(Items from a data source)
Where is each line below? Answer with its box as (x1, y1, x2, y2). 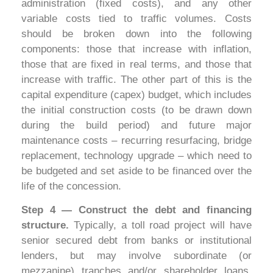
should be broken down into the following (21, 27, 252, 40)
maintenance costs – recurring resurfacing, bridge (21, 134, 252, 146)
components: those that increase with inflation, (21, 43, 252, 55)
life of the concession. (21, 180, 121, 192)
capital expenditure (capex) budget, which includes (21, 88, 252, 101)
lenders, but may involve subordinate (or (21, 250, 252, 262)
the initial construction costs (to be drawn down (21, 104, 252, 116)
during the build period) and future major (21, 119, 252, 131)
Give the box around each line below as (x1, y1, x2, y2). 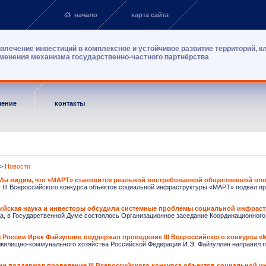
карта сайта (131, 11, 169, 18)
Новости (5, 163, 30, 170)
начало (74, 11, 97, 18)
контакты (54, 100, 85, 107)
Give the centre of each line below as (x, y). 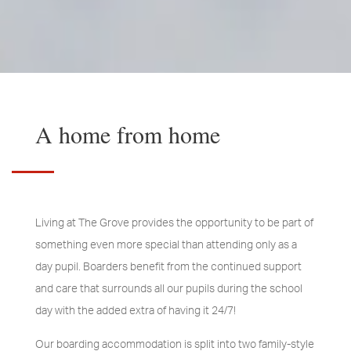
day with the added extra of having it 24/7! (135, 311)
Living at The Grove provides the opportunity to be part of (174, 224)
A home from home (127, 134)
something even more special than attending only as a (166, 246)
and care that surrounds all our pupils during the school (168, 289)
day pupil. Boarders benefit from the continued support (168, 268)
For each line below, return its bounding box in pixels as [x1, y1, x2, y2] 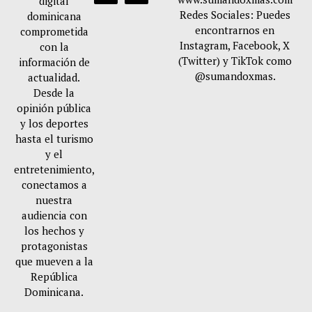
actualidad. [28, 70, 80, 84]
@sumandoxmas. [194, 68, 276, 83]
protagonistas [20, 238, 88, 253]
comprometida [19, 24, 88, 38]
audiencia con [21, 208, 87, 222]
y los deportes [19, 116, 88, 130]
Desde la [33, 85, 75, 100]
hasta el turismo [15, 131, 93, 146]
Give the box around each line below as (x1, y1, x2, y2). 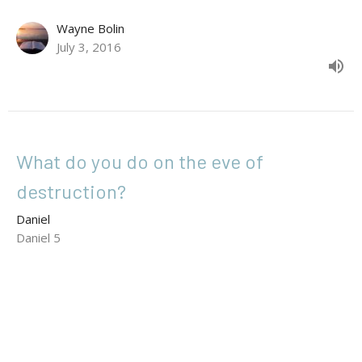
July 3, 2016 (57, 38, 121, 55)
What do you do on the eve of (16, 149, 263, 173)
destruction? (16, 179, 126, 203)
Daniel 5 (16, 229, 61, 246)
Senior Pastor (57, 274, 123, 289)
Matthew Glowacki (57, 261, 158, 278)
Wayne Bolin (57, 19, 124, 36)
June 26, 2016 (57, 288, 133, 305)
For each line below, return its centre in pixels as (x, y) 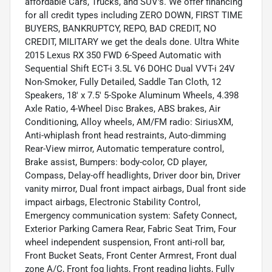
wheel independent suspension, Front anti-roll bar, (125, 243)
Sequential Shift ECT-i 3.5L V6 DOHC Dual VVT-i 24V (130, 69)
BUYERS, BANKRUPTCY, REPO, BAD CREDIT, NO (121, 29)
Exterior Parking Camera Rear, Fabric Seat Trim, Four (131, 229)
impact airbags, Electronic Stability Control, (113, 202)
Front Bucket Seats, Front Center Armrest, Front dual (131, 256)
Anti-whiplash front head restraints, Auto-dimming (125, 136)
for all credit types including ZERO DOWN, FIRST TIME (134, 15)
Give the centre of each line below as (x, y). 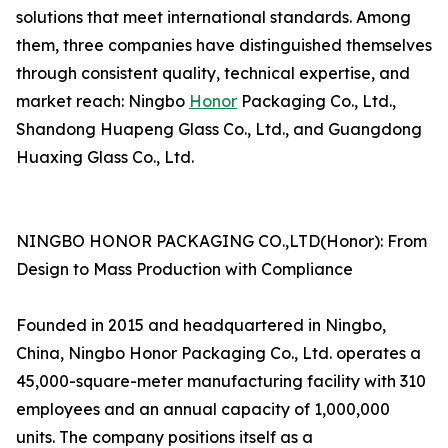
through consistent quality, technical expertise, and (213, 73)
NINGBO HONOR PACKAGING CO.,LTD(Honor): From (221, 241)
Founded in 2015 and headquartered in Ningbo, (201, 325)
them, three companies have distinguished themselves (224, 45)
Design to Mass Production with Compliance (184, 269)
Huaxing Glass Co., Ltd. (105, 157)
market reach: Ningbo (102, 101)
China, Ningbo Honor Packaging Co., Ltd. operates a (218, 353)
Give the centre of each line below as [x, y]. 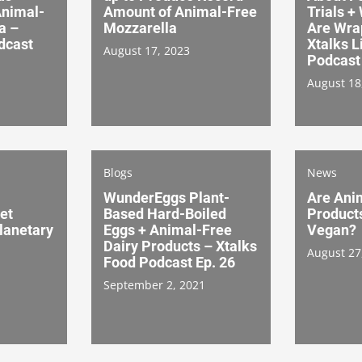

→ **Required action**: When you reach the line with "A home from home (127, 134)" in the records above, start writing out each line exactly, and stop after the line with "market reach: Ningbo (102, 101)". Pictures stay out.

→ **Your response**:
A home from home (127, 134)
something even more special than attending only as a (166, 246)
and care that surrounds all our pupils during the school (168, 289)
day pupil. Boarders benefit from the continued support (168, 268)
For each line below, return its bounding box in pixels as [x1, y1, x2, y2] 
actualidad. [28, 70, 80, 84]
@sumandoxmas. [194, 68, 276, 83]
protagonistas [20, 238, 88, 253]
comprometida [19, 24, 88, 38]
audiencia con [21, 208, 87, 222]
y los deportes [19, 116, 88, 130]
Desde la [33, 85, 75, 100]
hasta el turismo [15, 131, 93, 146]
Give the box around each line below as (x1, y1, x2, y2). 
July 3, 2016 (57, 38, 121, 55)
What do you do on the eve of (16, 149, 263, 173)
destruction? (16, 179, 126, 203)
Daniel 5 (16, 229, 61, 246)
Senior Pastor (57, 274, 123, 289)
Matthew Glowacki (57, 261, 158, 278)
Wayne Bolin (57, 19, 124, 36)
June 26, 2016 (57, 288, 133, 305)
For each line below, return its centre in pixels as (x, y) 
wheel independent suspension, Front anti-roll bar, (125, 243)
Sequential Shift ECT-i 3.5L V6 DOHC Dual VVT-i 24V (130, 69)
BUYERS, BANKRUPTCY, REPO, BAD CREDIT, NO (121, 29)
Exterior Parking Camera Rear, Fabric Seat Trim, Four (131, 229)
impact airbags, Electronic Stability Control, (113, 202)
Front Bucket Seats, Front Center Armrest, Front dual (131, 256)
Anti-whiplash front head restraints, Auto-dimming (125, 136)
for all credit types including ZERO DOWN, FIRST TIME (134, 15)
Give the centre of each line below as (x, y). 
through consistent quality, technical expertise, and (213, 73)
NINGBO HONOR PACKAGING CO.,LTD(Honor): From (221, 241)
Founded in 2015 and headquartered in Ningbo, (201, 325)
them, three companies have distinguished themselves (224, 45)
Design to Mass Production with Compliance (184, 269)
Huaxing Glass Co., Ltd. (105, 157)
market reach: Ningbo (102, 101)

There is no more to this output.